- _Your goal_
Everything in the listing below should be repeated verbatim, apart from the pictures.

----------

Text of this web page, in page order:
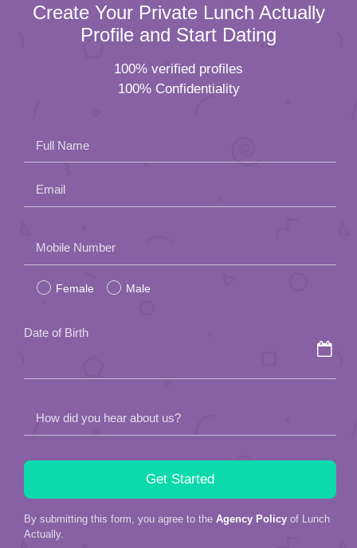
Create Your Private Lunch Actually
Profile and Start Dating
100% verified profiles
100% Confidentiality
Full Name
Email
leave
this
Mobile Number
Female Male
Date of Birth
How did you hear about us?
By submitting this form, you agree to the Agency Policy of Lunch
Actually.
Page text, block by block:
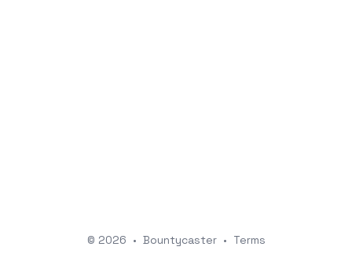
© 2026 • Bountycaster • Terms
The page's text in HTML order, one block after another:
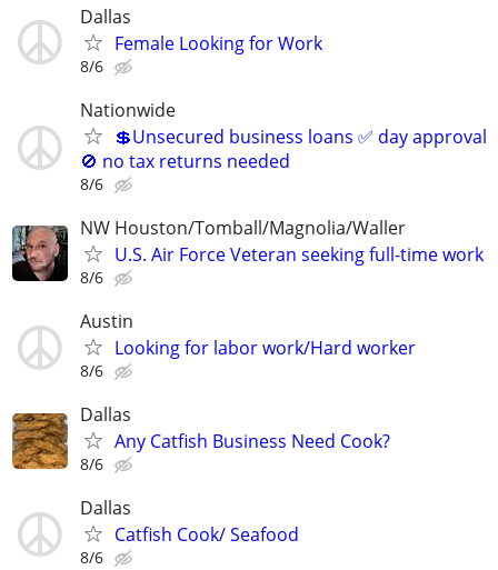
Dallas
Female Looking for Work
8/6
Nationwide
💲Unsecured business loans ✅ day approval
🚫 no tax returns needed
8/6
NW Houston/Tomball/Magnolia/Waller
U.S. Air Force Veteran seeking full-time work
8/6
Austin
Looking for labor work/Hard worker
8/6
Dallas
Any Catfish Business Need Cook?
8/6
Dallas
Catfish Cook/ Seafood
8/6
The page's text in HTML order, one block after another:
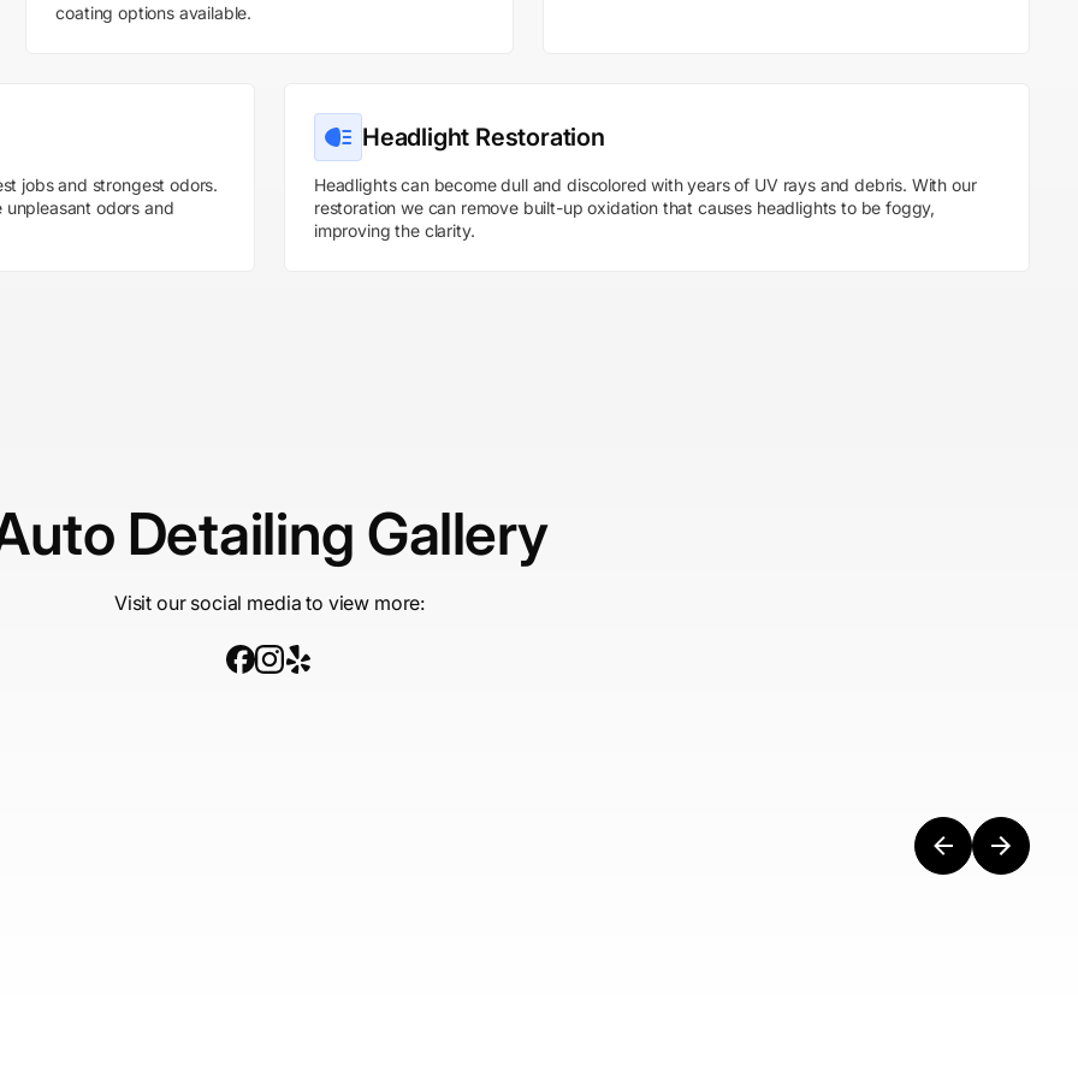
coating options available.
jobs and strongest odors.
odors and
Headlight Restoration
Headlights can become dull and discolored with years of UV rays and debris. With our
restoration we can remove built-up oxidation that causes headlights to be foggy,
improving the clarity.
Detailing Gallery
Visit our social media to view more:
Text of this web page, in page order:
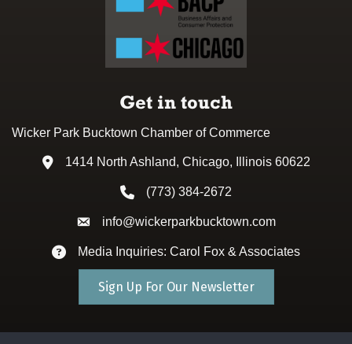
Get in touch
Wicker Park Bucktown Chamber of Commerce
Address & Map
1414 North Ashland, Chicago, Illinois 60622
Phone icon
(773) 384-2672
Envelope icon
info@wickerparkbucktown.com
Envelope icon
Media Inquiries: Carol Fox & Associates
Sign Up For Our Newsletter

----------

- _Your solution_
Text of this web page, in page order:
Create Your Private Lunch Actually
Profile and Start Dating
100% verified profiles
100% Confidentiality
Full Name
Email
leave
this
Mobile Number
Female Male
Date of Birth
How did you hear about us?
By submitting this form, you agree to the Agency Policy of Lunch
Actually.
Page text, block by block:
© 2026 • Bountycaster • Terms
The page's text in HTML order, one block after another:
Dallas
Female Looking for Work
8/6
Nationwide
💲Unsecured business loans ✅ day approval
🚫 no tax returns needed
8/6
NW Houston/Tomball/Magnolia/Waller
U.S. Air Force Veteran seeking full-time work
8/6
Austin
Looking for labor work/Hard worker
8/6
Dallas
Any Catfish Business Need Cook?
8/6
Dallas
Catfish Cook/ Seafood
8/6
The page's text in HTML order, one block after another:
coating options available.
jobs and strongest odors.
odors and
Headlight Restoration
Headlights can become dull and discolored with years of UV rays and debris. With our
restoration we can remove built-up oxidation that causes headlights to be foggy,
improving the clarity.
Detailing Gallery
Visit our social media to view more:
Text of this web page, in page order:
Get in touch
Wicker Park Bucktown Chamber of Commerce
Address & Map
1414 North Ashland, Chicago, Illinois 60622
Phone icon
(773) 384-2672
Envelope icon
info@wickerparkbucktown.com
Envelope icon
Media Inquiries: Carol Fox & Associates
Sign Up For Our Newsletter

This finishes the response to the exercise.